* [EXERCISE OBJECTIVE]: Read through the data and report every line in which the word "glass" occurs.

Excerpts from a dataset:
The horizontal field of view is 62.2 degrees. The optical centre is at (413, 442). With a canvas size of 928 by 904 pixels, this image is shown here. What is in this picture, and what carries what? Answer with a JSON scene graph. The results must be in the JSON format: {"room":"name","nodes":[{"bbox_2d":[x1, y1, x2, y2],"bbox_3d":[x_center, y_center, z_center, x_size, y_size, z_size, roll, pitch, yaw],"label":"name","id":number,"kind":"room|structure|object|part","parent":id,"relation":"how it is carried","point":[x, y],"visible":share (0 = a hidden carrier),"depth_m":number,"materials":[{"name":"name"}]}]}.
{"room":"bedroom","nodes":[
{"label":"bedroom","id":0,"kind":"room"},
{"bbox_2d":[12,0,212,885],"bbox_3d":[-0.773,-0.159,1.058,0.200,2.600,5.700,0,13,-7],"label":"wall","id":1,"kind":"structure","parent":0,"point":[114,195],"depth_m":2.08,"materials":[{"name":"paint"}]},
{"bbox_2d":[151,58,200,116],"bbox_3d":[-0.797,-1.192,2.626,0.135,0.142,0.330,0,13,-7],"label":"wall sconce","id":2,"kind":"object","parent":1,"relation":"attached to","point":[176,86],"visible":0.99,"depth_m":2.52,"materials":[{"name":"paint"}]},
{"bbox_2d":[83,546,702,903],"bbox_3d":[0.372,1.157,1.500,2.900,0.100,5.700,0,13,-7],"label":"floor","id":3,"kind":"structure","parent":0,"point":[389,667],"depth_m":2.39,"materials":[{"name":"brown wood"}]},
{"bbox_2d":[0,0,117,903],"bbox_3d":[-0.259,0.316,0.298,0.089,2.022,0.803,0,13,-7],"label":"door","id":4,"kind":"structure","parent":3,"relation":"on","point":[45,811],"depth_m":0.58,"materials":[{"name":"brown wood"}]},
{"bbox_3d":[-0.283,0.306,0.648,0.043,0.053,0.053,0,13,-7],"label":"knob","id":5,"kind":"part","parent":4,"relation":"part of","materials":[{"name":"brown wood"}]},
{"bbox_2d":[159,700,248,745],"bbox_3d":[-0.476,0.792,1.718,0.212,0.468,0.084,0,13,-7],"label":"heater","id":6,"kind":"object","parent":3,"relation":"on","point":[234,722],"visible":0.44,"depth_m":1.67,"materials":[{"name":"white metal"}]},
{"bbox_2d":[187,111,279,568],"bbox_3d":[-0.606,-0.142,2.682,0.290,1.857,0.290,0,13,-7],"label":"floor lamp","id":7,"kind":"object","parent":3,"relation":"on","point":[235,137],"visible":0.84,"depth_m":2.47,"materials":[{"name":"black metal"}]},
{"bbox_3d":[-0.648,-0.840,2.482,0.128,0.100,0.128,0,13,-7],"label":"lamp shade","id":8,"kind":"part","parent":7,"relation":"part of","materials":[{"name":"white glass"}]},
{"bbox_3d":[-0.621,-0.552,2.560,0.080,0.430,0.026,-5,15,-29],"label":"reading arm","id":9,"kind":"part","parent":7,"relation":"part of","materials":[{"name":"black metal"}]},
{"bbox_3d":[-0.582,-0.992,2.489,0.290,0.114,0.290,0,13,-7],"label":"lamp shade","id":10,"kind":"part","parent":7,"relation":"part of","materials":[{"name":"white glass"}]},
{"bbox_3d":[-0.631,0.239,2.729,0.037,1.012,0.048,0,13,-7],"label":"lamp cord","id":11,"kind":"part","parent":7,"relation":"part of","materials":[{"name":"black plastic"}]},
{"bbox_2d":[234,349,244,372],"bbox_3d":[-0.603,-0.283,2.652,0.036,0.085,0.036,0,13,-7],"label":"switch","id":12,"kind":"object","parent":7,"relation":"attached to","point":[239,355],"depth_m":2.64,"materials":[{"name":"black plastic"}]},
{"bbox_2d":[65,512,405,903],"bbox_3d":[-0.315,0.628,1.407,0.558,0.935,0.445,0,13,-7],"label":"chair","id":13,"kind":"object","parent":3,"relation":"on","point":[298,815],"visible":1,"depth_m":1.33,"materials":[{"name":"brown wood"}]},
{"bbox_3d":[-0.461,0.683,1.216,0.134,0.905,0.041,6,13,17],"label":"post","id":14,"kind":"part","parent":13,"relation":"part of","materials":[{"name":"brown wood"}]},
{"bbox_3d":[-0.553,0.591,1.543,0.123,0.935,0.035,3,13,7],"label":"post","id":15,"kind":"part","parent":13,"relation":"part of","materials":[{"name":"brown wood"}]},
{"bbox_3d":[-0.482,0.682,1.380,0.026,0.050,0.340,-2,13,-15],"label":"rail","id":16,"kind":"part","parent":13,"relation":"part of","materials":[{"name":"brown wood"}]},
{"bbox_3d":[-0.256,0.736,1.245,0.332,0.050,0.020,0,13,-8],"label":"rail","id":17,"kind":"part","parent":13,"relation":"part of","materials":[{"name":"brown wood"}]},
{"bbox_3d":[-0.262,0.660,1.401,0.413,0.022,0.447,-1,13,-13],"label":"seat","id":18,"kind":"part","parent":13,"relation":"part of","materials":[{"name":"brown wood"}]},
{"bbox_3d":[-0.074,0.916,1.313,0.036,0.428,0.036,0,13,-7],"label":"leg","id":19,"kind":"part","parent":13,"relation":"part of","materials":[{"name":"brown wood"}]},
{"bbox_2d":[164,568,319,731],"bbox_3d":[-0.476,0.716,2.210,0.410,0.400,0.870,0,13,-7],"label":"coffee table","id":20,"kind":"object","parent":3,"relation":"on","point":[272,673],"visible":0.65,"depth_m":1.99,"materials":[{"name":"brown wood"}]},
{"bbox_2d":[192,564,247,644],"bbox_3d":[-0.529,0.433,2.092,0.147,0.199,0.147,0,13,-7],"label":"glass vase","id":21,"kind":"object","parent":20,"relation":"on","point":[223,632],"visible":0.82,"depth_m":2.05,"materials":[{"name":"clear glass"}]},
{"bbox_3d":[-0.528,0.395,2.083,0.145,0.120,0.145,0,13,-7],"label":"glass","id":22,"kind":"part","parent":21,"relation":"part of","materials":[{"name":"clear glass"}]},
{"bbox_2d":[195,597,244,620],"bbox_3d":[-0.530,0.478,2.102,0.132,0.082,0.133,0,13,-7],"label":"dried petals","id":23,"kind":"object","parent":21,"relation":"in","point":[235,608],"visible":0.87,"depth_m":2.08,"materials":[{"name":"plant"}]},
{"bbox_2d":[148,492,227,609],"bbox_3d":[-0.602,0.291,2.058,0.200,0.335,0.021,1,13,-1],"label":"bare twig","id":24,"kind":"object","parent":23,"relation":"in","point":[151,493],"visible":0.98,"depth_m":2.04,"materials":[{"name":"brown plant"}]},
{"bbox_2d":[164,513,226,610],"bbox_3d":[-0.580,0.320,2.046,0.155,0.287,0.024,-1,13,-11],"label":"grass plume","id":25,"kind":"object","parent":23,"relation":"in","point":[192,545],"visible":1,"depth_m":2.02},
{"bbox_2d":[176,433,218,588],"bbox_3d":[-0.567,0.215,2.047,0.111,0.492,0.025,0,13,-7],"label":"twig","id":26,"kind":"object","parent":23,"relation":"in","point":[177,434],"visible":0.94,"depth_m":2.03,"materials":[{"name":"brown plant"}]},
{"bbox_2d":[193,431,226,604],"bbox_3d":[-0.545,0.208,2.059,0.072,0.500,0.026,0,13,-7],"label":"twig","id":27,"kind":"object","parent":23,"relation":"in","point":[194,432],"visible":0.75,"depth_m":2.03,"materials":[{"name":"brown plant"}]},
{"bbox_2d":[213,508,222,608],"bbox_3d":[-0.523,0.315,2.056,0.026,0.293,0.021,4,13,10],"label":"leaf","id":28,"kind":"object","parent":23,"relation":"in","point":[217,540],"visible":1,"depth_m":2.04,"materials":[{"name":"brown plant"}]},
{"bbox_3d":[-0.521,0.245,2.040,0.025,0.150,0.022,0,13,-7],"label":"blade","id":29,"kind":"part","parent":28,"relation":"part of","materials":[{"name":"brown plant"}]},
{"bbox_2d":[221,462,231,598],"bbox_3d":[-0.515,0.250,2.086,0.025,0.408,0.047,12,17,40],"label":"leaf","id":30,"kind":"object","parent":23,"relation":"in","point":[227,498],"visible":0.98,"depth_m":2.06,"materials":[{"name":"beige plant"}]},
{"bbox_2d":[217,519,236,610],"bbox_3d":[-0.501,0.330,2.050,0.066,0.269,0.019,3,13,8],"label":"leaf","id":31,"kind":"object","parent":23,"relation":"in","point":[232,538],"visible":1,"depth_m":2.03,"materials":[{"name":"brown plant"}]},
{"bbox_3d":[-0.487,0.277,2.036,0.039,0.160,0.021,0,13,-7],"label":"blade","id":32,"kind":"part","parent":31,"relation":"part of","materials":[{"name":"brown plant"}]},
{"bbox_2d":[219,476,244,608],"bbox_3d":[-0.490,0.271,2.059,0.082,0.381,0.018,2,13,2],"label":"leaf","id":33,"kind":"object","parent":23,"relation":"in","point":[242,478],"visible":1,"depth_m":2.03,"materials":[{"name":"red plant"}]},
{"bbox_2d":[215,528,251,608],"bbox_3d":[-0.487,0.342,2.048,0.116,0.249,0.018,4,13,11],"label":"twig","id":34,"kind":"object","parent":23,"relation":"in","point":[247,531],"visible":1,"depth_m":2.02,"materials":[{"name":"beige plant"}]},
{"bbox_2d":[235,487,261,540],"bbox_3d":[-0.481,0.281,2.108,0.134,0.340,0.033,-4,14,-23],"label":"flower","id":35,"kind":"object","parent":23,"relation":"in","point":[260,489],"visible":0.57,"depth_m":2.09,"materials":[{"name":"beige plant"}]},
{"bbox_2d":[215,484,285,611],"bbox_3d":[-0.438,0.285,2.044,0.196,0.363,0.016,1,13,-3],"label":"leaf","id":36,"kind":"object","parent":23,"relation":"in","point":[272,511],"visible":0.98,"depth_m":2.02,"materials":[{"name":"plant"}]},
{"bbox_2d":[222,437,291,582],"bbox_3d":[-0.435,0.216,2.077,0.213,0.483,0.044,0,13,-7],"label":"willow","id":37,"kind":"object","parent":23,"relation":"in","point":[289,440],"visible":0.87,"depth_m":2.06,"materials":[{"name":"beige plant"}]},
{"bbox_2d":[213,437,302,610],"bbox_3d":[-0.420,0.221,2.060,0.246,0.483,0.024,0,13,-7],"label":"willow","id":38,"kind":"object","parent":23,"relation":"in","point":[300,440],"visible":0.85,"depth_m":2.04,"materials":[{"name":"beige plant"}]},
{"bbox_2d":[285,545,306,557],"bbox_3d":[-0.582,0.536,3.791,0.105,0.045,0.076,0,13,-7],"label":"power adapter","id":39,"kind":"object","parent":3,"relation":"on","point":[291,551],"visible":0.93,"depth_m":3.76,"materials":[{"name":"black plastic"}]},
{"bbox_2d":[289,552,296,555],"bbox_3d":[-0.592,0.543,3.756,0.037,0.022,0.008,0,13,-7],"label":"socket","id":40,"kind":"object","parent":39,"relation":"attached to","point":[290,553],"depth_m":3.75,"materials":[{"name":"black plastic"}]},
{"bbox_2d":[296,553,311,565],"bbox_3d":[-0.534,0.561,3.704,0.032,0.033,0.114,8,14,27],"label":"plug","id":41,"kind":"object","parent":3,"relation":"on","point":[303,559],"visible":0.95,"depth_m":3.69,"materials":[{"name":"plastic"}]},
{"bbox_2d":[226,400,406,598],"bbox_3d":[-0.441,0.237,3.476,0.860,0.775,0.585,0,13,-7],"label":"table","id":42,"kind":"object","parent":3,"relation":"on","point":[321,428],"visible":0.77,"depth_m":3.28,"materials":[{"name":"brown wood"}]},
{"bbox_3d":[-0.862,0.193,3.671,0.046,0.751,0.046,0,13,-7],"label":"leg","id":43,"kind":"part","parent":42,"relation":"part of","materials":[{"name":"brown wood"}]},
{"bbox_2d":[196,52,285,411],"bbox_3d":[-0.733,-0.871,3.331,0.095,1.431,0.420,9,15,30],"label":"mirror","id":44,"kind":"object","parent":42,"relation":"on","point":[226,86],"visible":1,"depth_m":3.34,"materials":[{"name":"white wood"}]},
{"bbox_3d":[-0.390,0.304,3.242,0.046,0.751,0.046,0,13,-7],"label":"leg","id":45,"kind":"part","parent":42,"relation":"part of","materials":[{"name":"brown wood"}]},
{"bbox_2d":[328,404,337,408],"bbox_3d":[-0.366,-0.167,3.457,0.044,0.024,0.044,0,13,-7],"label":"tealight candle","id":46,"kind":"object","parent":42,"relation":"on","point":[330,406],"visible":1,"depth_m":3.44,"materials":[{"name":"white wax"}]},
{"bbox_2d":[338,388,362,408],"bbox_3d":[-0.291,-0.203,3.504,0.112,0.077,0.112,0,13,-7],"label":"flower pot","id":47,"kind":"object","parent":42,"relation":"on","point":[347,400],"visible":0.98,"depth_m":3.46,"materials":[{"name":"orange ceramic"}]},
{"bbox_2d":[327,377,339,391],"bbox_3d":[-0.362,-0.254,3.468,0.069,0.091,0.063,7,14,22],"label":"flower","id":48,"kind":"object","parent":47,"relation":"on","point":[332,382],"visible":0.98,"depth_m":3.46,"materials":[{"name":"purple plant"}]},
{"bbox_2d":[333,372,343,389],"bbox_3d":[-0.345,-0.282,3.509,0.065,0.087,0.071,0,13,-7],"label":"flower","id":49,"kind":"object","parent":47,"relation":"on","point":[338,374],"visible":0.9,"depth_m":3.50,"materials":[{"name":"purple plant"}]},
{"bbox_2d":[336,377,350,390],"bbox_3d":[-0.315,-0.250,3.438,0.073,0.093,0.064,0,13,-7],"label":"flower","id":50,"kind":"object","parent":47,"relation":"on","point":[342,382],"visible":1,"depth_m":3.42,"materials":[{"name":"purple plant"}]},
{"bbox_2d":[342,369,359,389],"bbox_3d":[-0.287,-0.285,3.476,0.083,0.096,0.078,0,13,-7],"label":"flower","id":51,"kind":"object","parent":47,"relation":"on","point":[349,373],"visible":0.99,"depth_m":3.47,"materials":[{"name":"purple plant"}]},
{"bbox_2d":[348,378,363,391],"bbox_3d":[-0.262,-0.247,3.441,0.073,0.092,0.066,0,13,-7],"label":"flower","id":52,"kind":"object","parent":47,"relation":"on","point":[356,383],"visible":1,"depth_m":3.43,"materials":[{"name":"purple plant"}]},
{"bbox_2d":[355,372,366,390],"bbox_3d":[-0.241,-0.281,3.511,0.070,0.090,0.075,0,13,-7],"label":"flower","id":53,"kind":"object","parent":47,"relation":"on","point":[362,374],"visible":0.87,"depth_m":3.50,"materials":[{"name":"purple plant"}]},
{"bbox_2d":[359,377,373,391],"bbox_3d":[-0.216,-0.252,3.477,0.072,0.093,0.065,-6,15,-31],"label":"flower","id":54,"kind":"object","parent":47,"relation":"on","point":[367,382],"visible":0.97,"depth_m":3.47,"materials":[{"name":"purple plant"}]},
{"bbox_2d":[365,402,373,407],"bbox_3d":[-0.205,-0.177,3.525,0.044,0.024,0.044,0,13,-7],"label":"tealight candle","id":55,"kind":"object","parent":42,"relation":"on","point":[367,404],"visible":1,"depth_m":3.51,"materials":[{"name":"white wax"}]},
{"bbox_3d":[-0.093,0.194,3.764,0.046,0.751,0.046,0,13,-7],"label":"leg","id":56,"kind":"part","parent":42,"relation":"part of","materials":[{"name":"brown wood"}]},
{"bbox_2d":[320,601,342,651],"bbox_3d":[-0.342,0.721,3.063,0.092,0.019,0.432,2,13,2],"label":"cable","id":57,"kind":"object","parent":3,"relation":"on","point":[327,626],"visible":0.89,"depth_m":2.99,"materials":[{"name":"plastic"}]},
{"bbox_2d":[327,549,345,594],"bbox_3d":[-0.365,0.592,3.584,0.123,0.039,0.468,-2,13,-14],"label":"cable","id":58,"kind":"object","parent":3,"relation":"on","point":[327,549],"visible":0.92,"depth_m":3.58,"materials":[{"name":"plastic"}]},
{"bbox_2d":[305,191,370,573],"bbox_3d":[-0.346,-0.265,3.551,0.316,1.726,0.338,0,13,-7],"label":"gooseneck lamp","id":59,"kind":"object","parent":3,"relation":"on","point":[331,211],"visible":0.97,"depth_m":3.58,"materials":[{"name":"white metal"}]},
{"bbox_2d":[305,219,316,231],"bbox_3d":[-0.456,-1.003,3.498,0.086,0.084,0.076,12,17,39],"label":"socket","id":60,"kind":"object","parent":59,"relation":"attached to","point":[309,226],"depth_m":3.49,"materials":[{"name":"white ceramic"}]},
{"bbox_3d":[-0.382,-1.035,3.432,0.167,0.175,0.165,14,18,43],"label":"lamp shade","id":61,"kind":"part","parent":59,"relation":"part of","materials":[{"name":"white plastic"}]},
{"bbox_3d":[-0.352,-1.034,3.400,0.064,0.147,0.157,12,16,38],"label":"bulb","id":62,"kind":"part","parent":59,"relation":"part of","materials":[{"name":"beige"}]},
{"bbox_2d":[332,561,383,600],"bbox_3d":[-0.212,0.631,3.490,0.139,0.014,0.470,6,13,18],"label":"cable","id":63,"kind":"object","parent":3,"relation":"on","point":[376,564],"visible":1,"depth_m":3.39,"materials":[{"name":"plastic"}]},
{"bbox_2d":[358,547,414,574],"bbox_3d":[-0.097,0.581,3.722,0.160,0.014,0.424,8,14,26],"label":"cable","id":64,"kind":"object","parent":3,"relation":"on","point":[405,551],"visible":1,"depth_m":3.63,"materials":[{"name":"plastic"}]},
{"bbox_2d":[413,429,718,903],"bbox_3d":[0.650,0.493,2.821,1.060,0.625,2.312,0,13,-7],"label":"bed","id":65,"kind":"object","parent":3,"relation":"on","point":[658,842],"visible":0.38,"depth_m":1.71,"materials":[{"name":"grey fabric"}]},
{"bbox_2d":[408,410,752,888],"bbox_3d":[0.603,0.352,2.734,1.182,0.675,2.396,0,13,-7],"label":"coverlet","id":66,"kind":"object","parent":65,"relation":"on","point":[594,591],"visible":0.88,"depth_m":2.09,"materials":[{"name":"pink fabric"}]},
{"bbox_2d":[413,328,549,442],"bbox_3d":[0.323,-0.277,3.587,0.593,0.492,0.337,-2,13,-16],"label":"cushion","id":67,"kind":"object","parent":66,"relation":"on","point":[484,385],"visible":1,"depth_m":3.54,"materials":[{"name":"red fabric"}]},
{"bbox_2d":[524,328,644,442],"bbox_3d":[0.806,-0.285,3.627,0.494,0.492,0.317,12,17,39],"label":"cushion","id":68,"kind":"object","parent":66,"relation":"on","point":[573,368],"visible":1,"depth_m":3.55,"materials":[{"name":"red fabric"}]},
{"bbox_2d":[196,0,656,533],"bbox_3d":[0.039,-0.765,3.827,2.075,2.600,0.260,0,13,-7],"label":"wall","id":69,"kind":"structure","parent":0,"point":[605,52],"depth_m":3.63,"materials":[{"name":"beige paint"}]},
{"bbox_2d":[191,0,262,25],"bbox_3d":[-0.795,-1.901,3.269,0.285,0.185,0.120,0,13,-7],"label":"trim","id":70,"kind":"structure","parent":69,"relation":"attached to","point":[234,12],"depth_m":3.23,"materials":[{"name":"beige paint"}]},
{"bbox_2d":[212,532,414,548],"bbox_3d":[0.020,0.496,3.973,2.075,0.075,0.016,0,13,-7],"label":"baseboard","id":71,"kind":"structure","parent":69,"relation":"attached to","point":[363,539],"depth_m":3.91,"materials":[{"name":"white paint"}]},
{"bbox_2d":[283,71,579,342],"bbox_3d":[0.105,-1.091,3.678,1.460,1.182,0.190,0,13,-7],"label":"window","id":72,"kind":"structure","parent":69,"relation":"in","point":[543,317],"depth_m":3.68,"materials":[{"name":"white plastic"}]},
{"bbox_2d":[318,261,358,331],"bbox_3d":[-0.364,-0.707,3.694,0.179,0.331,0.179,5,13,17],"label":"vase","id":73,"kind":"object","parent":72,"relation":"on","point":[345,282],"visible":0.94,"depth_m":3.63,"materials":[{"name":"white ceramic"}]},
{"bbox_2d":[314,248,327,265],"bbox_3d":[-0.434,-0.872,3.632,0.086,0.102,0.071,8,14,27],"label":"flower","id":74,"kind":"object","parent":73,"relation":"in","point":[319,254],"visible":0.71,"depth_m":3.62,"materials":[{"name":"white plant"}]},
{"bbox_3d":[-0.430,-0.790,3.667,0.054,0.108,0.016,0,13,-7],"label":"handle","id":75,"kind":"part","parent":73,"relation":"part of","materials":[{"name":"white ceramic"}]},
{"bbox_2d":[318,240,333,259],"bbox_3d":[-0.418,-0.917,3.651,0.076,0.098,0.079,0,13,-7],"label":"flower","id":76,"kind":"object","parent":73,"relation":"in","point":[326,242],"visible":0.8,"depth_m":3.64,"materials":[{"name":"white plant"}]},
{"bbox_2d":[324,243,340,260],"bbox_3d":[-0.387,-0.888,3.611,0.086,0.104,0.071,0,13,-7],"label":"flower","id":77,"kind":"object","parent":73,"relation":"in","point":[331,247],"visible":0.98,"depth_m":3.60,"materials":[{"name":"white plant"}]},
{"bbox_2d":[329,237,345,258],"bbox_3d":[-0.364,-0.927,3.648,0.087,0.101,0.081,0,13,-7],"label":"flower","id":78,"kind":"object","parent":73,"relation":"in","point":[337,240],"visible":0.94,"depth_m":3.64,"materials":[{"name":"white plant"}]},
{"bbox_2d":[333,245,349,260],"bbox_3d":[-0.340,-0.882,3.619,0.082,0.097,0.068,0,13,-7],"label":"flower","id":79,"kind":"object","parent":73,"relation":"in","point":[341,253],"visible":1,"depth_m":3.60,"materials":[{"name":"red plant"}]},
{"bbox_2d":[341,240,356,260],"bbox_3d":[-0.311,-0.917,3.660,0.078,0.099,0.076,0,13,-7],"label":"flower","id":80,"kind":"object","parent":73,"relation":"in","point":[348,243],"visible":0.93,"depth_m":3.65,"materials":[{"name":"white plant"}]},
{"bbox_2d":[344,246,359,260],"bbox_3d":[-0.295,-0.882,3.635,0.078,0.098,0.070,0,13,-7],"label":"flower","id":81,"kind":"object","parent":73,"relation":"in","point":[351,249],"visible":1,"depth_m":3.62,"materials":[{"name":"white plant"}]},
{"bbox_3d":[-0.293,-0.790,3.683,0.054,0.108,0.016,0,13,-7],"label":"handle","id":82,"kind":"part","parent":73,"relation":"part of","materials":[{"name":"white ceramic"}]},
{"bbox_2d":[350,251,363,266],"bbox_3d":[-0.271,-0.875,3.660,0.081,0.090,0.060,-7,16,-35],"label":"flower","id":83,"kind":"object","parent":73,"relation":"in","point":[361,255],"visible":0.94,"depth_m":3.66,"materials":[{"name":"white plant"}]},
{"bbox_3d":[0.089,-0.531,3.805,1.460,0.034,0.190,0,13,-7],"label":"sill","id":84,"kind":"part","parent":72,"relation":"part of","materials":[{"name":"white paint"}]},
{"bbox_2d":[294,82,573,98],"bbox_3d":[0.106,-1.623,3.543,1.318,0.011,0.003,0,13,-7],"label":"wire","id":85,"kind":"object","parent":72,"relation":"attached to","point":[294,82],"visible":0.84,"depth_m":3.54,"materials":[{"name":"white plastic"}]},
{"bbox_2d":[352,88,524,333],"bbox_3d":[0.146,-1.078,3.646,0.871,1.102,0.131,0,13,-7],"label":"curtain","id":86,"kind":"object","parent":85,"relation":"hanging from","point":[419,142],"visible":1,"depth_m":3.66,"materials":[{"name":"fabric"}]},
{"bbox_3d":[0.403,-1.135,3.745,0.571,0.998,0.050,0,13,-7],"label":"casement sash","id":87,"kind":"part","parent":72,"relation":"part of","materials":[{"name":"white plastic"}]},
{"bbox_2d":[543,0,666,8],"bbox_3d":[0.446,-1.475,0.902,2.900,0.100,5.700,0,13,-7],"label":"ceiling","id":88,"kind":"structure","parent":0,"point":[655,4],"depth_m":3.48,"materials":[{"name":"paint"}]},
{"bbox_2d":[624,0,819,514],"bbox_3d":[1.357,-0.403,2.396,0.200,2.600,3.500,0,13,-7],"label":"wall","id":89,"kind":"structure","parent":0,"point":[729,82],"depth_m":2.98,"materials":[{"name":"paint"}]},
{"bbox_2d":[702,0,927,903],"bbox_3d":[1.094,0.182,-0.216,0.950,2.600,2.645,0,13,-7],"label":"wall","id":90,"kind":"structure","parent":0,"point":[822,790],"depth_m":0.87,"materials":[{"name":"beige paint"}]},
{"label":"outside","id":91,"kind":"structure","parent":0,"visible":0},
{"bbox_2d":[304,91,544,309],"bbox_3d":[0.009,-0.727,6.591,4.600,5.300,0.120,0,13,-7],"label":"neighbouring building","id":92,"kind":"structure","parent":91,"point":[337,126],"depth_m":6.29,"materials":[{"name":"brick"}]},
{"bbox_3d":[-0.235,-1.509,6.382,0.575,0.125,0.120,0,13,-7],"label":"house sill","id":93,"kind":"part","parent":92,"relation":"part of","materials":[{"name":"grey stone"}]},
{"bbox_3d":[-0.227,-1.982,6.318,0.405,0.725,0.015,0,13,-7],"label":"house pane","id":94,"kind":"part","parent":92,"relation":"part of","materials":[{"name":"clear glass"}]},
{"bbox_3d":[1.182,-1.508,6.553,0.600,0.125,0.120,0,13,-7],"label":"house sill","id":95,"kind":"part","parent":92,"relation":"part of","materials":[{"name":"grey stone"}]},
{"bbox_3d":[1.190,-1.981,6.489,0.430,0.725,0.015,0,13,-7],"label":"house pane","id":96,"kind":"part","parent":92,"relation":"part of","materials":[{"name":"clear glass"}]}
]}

* [WRITTEN REPLY]:
{"bbox_3d":[-0.648,-0.840,2.482,0.128,0.100,0.128,0,13,-7],"label":"lamp shade","id":8,"kind":"part","parent":7,"relation":"part of","materials":[{"name":"white glass"}]},
{"bbox_3d":[-0.582,-0.992,2.489,0.290,0.114,0.290,0,13,-7],"label":"lamp shade","id":10,"kind":"part","parent":7,"relation":"part of","materials":[{"name":"white glass"}]},
{"bbox_2d":[192,564,247,644],"bbox_3d":[-0.529,0.433,2.092,0.147,0.199,0.147,0,13,-7],"label":"glass vase","id":21,"kind":"object","parent":20,"relation":"on","point":[223,632],"visible":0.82,"depth_m":2.05,"materials":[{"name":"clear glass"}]},
{"bbox_3d":[-0.528,0.395,2.083,0.145,0.120,0.145,0,13,-7],"label":"glass","id":22,"kind":"part","parent":21,"relation":"part of","materials":[{"name":"clear glass"}]},
{"bbox_3d":[-0.227,-1.982,6.318,0.405,0.725,0.015,0,13,-7],"label":"house pane","id":94,"kind":"part","parent":92,"relation":"part of","materials":[{"name":"clear glass"}]},
{"bbox_3d":[1.190,-1.981,6.489,0.430,0.725,0.015,0,13,-7],"label":"house pane","id":96,"kind":"part","parent":92,"relation":"part of","materials":[{"name":"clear glass"}]}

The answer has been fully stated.